> **Directions**:
Search term "bien": please copy every line of the records below that contains it.

> **Task input**:
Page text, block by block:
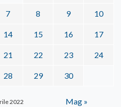
2022
7 8 9 10
14 15 16 17
21 22 23 24
28 29 30
Mag »
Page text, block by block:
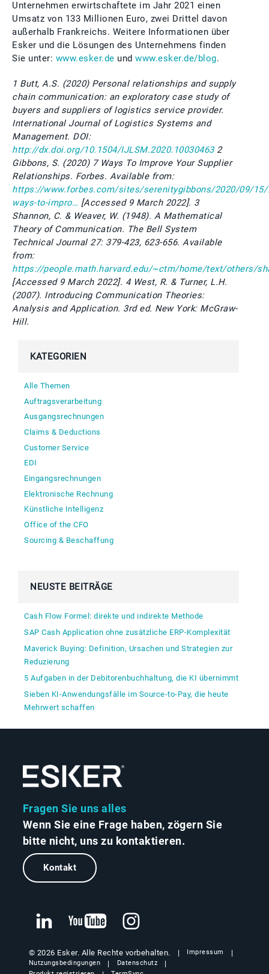
Unternehmen erwirtschaftete im Jahr 2021 einen
Umsatz von 133 Millionen Euro, zwei Drittel davon
außerhalb Frankreichs. Weitere Informationen über
Esker und die Lösungen des Unternehmens finden
Sie unter: www.esker.de und www.esker.de/blog.
1 Butt, A.S. (2020) Personal relationships and supply
chain communication: an exploratory case study of
buyers and suppliers of logistics service provider.
International Journal of Logistics Systems and
Management. DOI:
http://dx.doi.org/10.1504/IJLSM.2020.100304632
Gibbons, S. (2020) 7 Ways To Improve Your Supplier
Relationships. Forbes. Available from:
https://www.forbes.com/sites/serenitygibbons/2020/09/15/
ways-to-impro… [Accessed 9 March 2022]. 3
Shannon, C. & Weaver, W. (1948). A Mathematical
Theory of Communication. The Bell System
Technical Journal 27: 379-423, 623-656. Available
from:
https://people.math.harvard.edu/~ctm/home/text/others/
[Accessed 9 March 2022]. 4 West, R. & Turner, L.H.
(2007). Introducing Communication Theories:
Analysis and Application. 3rd ed. New York: McGraw-
Hill.
KATEGORIEN
Alle Themen
Auftragsverarbeitung
Ausgangsrechnungen
Claims & Deductions
Customer Service
EDI
Eingangsrechnungen
Elektronische Rechnung
Künstliche Intelligenz
Office of the CFO
Sourcing & Beschaffung
NEUSTE BEITRÄGE
Cash Flow Formel: direkte und indirekte Methode
SAP Cash Application ohne zusätzliche ERP-Komplexität
Maverick Buying: Definition, Ursachen und Strategien zur
Reduzierung
5 Aufgaben in der Debitorenbuchhaltung, die KI übernimmt
Sieben KI-Anwendungsfälle im Source-to-Pay, die heute
Mehrwert schaffen
Fragen Sie uns alles
Wenn Sie eine Frage haben, zögern Sie
bitte nicht, uns zu kontaktieren.
Kontakt
© 2026 Esker. Alle Rechte vorbehalten.
Impressum
Nutzungsbedingungen
Datenschutz
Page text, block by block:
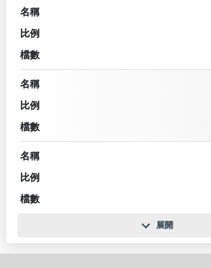
名稱
比例
檔數
名稱
比例
檔數
名稱
比例
檔數
展開
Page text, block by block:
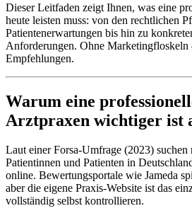
Dieser Leitfaden zeigt Ihnen, was eine
heute leisten muss: von den rechtlichen
Patientenerwartungen bis hin zu
Anforderungen. Ohne
Empfehlungen.
Warum eine
Arztpraxen wichtiger ist
Laut einer Forsa-Umfrage (2023) suchen
Patientinnen und Patienten in
online. Bewertungsportale wie Jameda
aber die eigene Praxis-Website ist das
vollständig selbst kontrollieren.
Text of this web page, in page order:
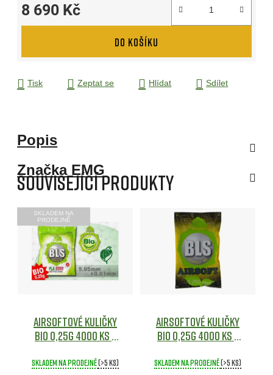
8 690 Kč
Měrná cena:
DO KOŠÍKU
Tisk Zeptat se Hlídat Sdílet
Popis
ZnačkaEMG
Související produkty
SKLADEM NA
PRODEJNĚ
Airsoftové kuličky
Bio 0,25g 4000 ks -
Skladem na prodejně(>5 ks)
Airsoftové kuličky
Bio 0,25g 4000 ks -
Skladem na prodejně(>5 ks)
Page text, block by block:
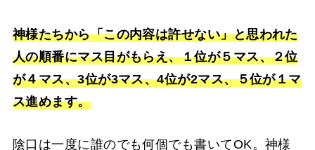
神様たちから「この内容は許せない」と思われた
人の順番にマス目がもらえ、１位が５マス、２位
が４マス、3位が3マス、4位が2マス、５位が１マ
ス進めます。
陰口は一度に誰のでも何個でも書いてOK。神様
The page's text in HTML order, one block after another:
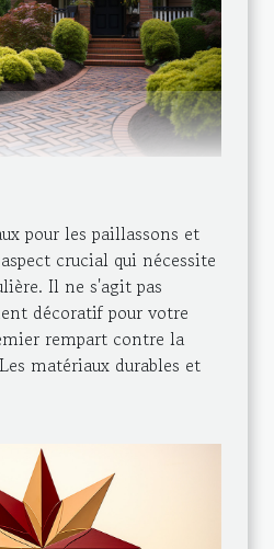
pour les paillassons et
crucial qui nécessite
Il ne s'agit pas
décoratif pour votre
rempart contre la
matériaux durables et
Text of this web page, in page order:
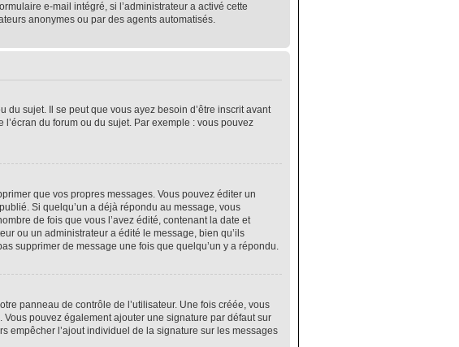
e-mail intégré, si l’administrateur a activé cette
anonymes ou par des agents automatisés.
sujet. Il se peut que vous ayez besoin d’être inscrit avant
du forum ou du sujet. Par exemple : vous pouvez
que vos propres messages. Vous pouvez éditer un
Si quelqu’un a déjà répondu au message, vous
de fois que vous l’avez édité, contenant la date et
ou un administrateur a édité le message, bien qu’ils
supprimer de message une fois que quelqu’un y a répondu.
panneau de contrôle de l’utilisateur. Une fois créée, vous
pouvez également ajouter une signature par défaut sur
empêcher l’ajout individuel de la signature sur les messages
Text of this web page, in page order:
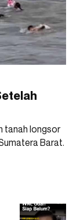
tanah longsor
Barat.
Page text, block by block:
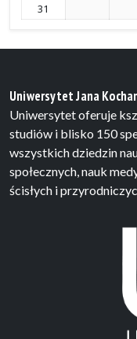
31
Uniwersytet Jana
Uniwersytet oferuje
studiów i blisko 150
wszystkich dziedzin
społecznych, nauk
ścisłych i
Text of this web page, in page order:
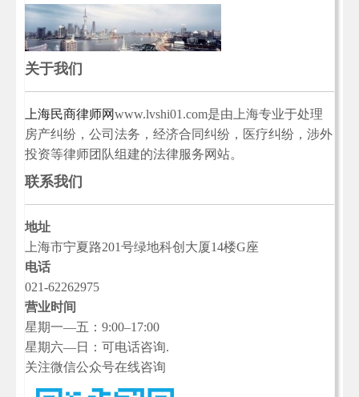
关于我们
上海民商律师网www.lvshi01.com是由上海专业于处理
房产纠纷，公司法务，经济合同纠纷，医疗纠纷，涉外
投资等律师团队组建的法律服务网站。
联系我们
地址
上海市宁夏路201号绿地科创大厦14楼G座
电话
021-62262975
营业时间
星期一—五：9:00–17:00
星期六—日：可电话咨询.
关注微信公众号在线咨询
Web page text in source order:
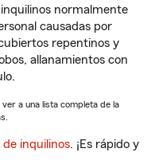
normalmente
causadas por
repentinos y
allanamientos con
a una lista completa de la
inquilinos. ¡Es rápido y
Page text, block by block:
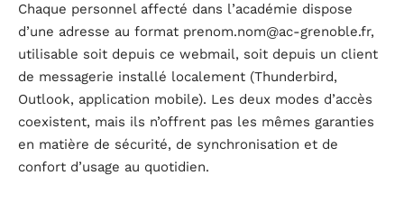
Chaque personnel affecté dans l’académie dispose
d’une adresse au format prenom.nom@ac-grenoble.fr,
utilisable soit depuis ce webmail, soit depuis un client
de messagerie installé localement (Thunderbird,
Outlook, application mobile). Les deux modes d’accès
coexistent, mais ils n’offrent pas les mêmes garanties
en matière de sécurité, de synchronisation et de
confort d’usage au quotidien.
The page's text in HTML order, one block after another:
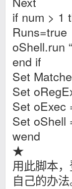
if num > 1
Runs=true
oShell.run
end if
Set
Set
Set oExec
Set oShell
wend
★
用此脚本
自己的办法
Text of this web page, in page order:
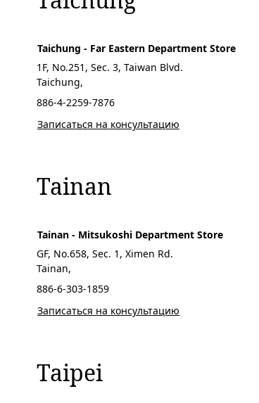
Taichung - Far Eastern Department Store
1F, No.251, Sec. 3, Taiwan Blvd.
Taichung,
886-4-2259-7876
Записаться на консультацию
Tainan
Tainan - Mitsukoshi Department Store
GF, No.658, Sec. 1, Ximen Rd.
Tainan,
886-6-303-1859
Записаться на консультацию
Taipei
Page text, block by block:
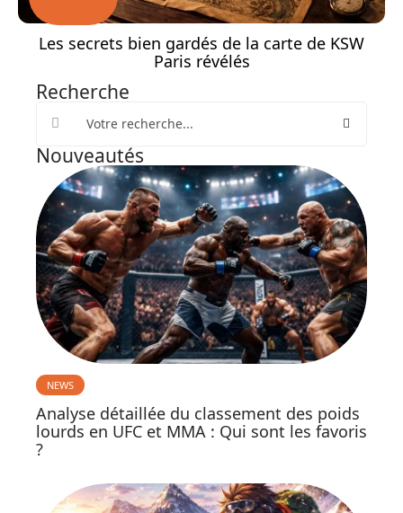
Les secrets bien gardés de la carte de KSW
Paris révélés
Recherche
Nouveautés
NEWS
Analyse détaillée du classement des poids
lourds en UFC et MMA : Qui sont les favoris
?
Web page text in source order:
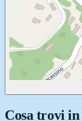
Cosa trovi in
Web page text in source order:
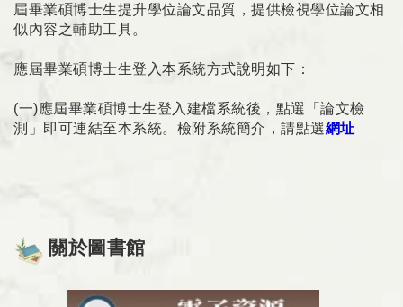
關於圖書館
屆畢業碩博士生提升學位論文品質，提供檢視學位論文相
似內容之輔助工具。
應屆畢業碩博士生登入本系統方式說明如下：
(一)應屆畢業碩博士生登入建檔系統後，點選「論文檢
測」即可連結至本系統。檢附系統簡介，請點選網址
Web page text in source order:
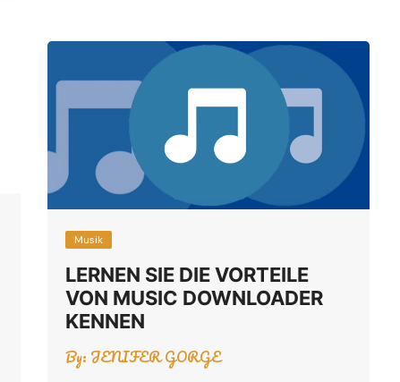
Musik
LERNEN SIE DIE VORTEILE
VON MUSIC DOWNLOADER
KENNEN
By: JENIFER GORGE
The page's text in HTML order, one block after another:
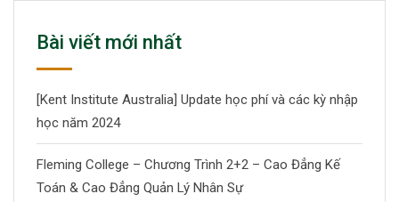
Bài viết mới nhất
[Kent Institute Australia] Update học phí và các kỳ nhập
học năm 2024
Fleming College – Chương Trình 2+2 – Cao Đẳng Kế
Toán & Cao Đẳng Quản Lý Nhân Sự
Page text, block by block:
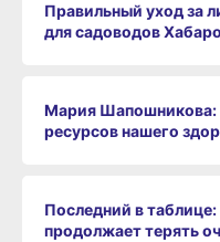
Правильный уход за
для садоводов
Мария Шапошникова:
ресурсов нашего
Последний в
продолжает терять
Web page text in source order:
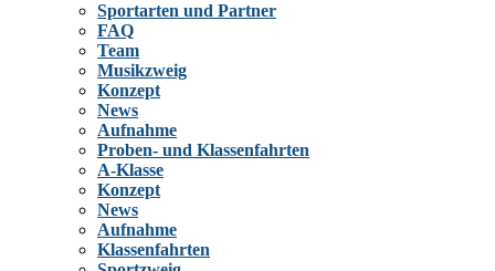
Sportarten und Partner
FAQ
Team
Musikzweig
Konzept
News
Aufnahme
Proben- und Klassenfahrten
A-Klasse
Konzept
News
Aufnahme
Klassenfahrten
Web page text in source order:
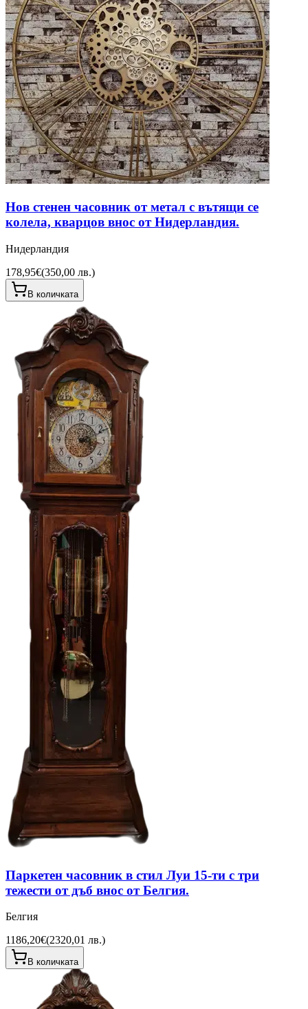
Нов стенен часовник от метал с вътящи се
колела, кварцов внос от Нидерландия.
Нидерландия
178,95€(350,00 лв.)
В количката
Паркетен часовник в стил Луи 15-ти с три
тежести от дъб внос от Белгия.
Белгия
1186,20€(2320,01 лв.)
В количката
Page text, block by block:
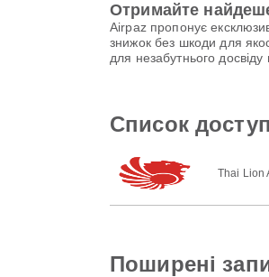
Отримайте
Airpaz пропонує
знижок без шкоди для
для незабутнього
Список
Thai Lion
Поширені
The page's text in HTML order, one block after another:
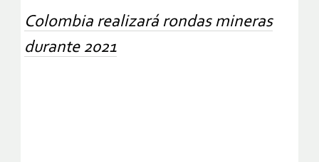
Colombia realizará rondas mineras
durante 2021
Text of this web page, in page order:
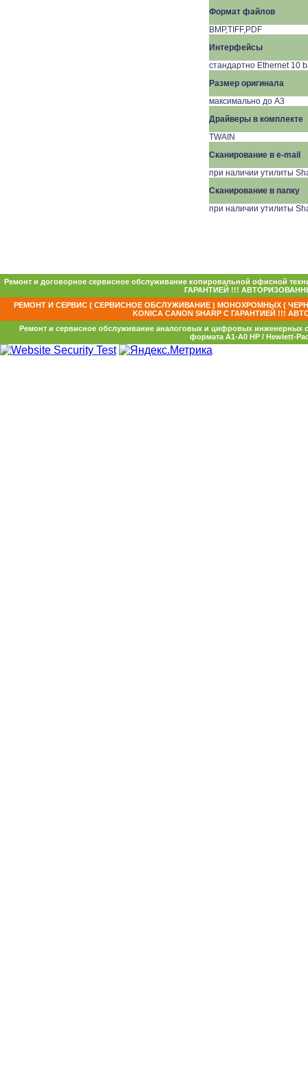
Формат файлов
BMP,TIFF,PDF
Интерфейсы
стандартно Ethernet10
Размер оригинала
максимально до A3
Драйверы в комплекте
TWAIN
Сканирование в e-mail
при наличии утилиты
Сканирование в папку
при наличии утилиты
Ремонт и договорное сервисное обслуживание копировальной офисной
ГАРАНТИЕЙ !!!
РЕМОНТ И СЕРВИС ( СЕРВИСНОЕ ОБСЛУЖИВАНИЕ ) МОНОХРОМНЫХ (
KONICA CANON SHARP С ГАРАНТИЕЙ !!!
Ремонт и сервисное обслуживание аналоговых и цифровых инженерных
формата А1-А0 HP / Hewlett-
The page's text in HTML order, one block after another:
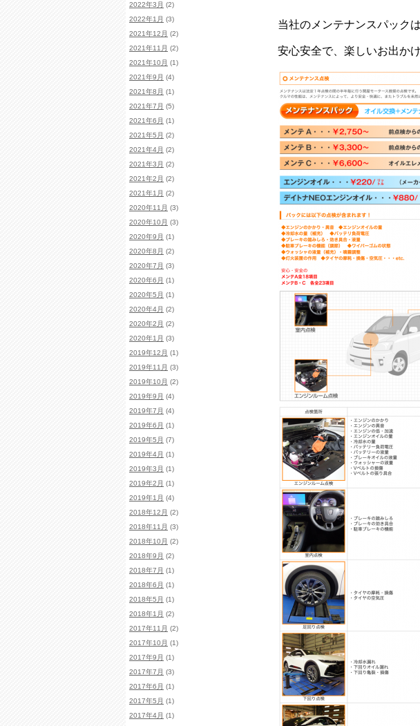
2022年3月 (2)
2022年1月 (3)
2021年12月 (2)
2021年11月 (2)
2021年10月 (1)
2021年9月 (4)
2021年8月 (1)
2021年7月 (5)
2021年6月 (1)
2021年5月 (2)
2021年4月 (2)
2021年3月 (2)
2021年2月 (2)
2021年1月 (2)
2020年11月 (3)
2020年10月 (3)
2020年9月 (1)
2020年8月 (2)
2020年7月 (3)
2020年6月 (1)
2020年5月 (1)
2020年4月 (2)
2020年2月 (2)
2020年1月 (3)
2019年12月 (1)
2019年11月 (3)
2019年10月 (2)
2019年9月 (4)
2019年7月 (4)
2019年6月 (1)
2019年5月 (7)
2019年4月 (1)
2019年3月 (1)
2019年2月 (1)
2019年1月 (4)
2018年12月 (2)
2018年11月 (3)
2018年10月 (2)
2018年9月 (2)
2018年7月 (1)
2018年6月 (1)
2018年5月 (1)
2018年1月 (2)
2017年11月 (2)
2017年10月 (1)
2017年9月 (1)
2017年7月 (3)
2017年6月 (1)
2017年5月 (1)
2017年4月 (1)
当社のメンテナンスパック
安心安全で、楽しいお出か

> **Exercise response**:
ou un administrateur a édité le message, bien qu’ils
Les secrets bien gardés de la carte de KSW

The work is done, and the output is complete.